Provided data section start

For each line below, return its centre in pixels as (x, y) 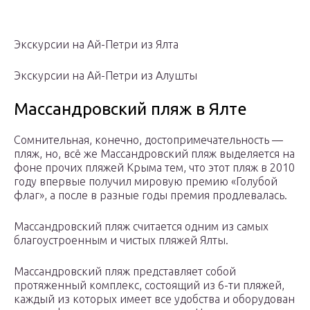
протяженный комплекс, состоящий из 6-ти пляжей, (149, 285)
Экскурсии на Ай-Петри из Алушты (106, 76)
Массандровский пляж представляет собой (125, 272)
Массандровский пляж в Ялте (130, 109)
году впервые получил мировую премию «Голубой (146, 182)
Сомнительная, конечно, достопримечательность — (148, 140)
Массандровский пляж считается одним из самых (141, 227)
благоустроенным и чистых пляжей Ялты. (121, 240)
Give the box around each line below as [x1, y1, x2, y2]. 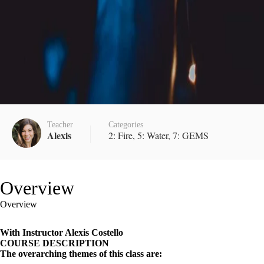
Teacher [47, 120, 73, 129]
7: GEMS [173, 129, 209, 141]
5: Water [137, 129, 168, 141]
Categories [108, 120, 143, 129]
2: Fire [108, 129, 133, 141]

Provided data section end

Exercise instructions –
Starting from the line that has "протяженный комплекс, состоящий" and ending at the last line of the material above, every line should be output exactly; pictures are dropped and nothing else appears.

Solution to this task –
протяженный комплекс, состоящий из 6-ти пляжей, (149, 285)
Экскурсии на Ай-Петри из Алушты (106, 76)
Массандровский пляж представляет собой (125, 272)
Массандровский пляж в Ялте (130, 109)
году впервые получил мировую премию «Голубой (146, 182)
Сомнительная, конечно, достопримечательность — (148, 140)
Массандровский пляж считается одним из самых (141, 227)
благоустроенным и чистых пляжей Ялты. (121, 240)
Give the box around each line below as [x1, y1, x2, y2]. 
Teacher [47, 120, 73, 129]
7: GEMS [173, 129, 209, 141]
5: Water [137, 129, 168, 141]
Categories [108, 120, 143, 129]
2: Fire [108, 129, 133, 141]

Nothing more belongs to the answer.